How could I check the locale setting?

Thanks,

----------------------------------------------------------------
Travis Bauer | CS Grad Student | IU |www.cs.indiana.edu/~trbauer
----------------------------------------------------------------

On Tue, 9 May 2000, Tom Lane wrote:

> > checking for gzcat... (cached) /usr/local/gnu/bin/gzcat
> > checking for perl... (cached) perl
> > configure: error: Can't find method to convert from upper to lower case
> > with tr
>
> > I'm compiling this in Red Hat 6.0
>
> Weird.  Do you not have 'tr' in your PATH?  You wouldn't be running with
> some bizarre LOCALE setting, by any chance?
>


Re: Problems compiling version 7

From
Tom Lane
Date:
Travis Bauer <trbauer@indiana.edu> writes:
> I have tr version 1.22 (GNU texutils).  It is located in /usr/bin, and is
> found by my login shell (cshrc).

That was a weak theory, but worth checking ...

> How could I check the locale setting?

echo $LOCALE I think --- someone who actually uses non-ASCII locales
would be a better reference than I.  But the critical bit here is the
part of configure.in that's trying to find the right platform-specific
tr invocation:

dnl Check tr flags to convert from lower to upper case
TRSTRINGS="`echo ABCdef | $TR '[[a-z]]' '[[A-Z]]' 2>/dev/null | grep ABCDEF`"
TRCLASS="`echo ABCdef | $TR '[[:lower:]]' '[[:upper:]]' 2>/dev/null | grep ABCDEF`"

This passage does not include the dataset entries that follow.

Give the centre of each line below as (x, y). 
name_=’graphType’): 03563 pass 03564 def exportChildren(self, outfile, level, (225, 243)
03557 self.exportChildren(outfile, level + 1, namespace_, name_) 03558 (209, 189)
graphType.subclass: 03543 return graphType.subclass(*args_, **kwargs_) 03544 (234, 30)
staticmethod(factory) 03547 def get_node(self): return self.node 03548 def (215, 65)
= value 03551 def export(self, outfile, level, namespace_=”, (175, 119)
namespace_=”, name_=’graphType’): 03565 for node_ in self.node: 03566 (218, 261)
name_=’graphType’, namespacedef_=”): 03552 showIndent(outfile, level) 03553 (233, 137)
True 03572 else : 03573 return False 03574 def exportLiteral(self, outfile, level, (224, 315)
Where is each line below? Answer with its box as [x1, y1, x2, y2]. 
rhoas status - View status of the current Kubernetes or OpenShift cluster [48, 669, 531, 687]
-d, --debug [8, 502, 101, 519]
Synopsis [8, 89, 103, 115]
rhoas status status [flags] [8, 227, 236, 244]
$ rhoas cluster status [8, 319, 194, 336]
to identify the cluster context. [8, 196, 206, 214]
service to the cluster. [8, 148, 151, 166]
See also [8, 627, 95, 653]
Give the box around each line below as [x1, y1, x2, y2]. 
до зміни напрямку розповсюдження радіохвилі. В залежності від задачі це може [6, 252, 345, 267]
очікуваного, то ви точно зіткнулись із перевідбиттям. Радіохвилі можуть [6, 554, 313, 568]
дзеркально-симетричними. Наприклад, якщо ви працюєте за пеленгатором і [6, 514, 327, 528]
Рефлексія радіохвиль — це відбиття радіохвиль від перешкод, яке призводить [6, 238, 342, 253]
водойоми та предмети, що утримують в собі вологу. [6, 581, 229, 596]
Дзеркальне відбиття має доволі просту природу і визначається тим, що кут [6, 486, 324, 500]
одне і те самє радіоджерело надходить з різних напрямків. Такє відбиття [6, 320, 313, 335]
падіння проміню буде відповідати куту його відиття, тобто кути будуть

if test "$TRSTRINGS" = "ABCDEF"; then
    TRARGS="'[[a-z]]' '[[A-Z]]'"
elif test "$TRCLASS" = "ABCDEF"; then
    TRARGS="'[[:lower:]]' '[[:upper:]]'"
else
    AC_MSG_ERROR("Can\'t find method to convert from upper to lower case with tr")
fi

(hmm ... the error message is exactly backwards from what's actually
being tested, isn't it?  Minor point but...)  Anyway, try these out
and see what's happening with your 'tr'.  Note that the apparently
doubled square brackets are a quoting artifact of autoconf --- you
should actually test [a-z] and so on, not [[a-z]].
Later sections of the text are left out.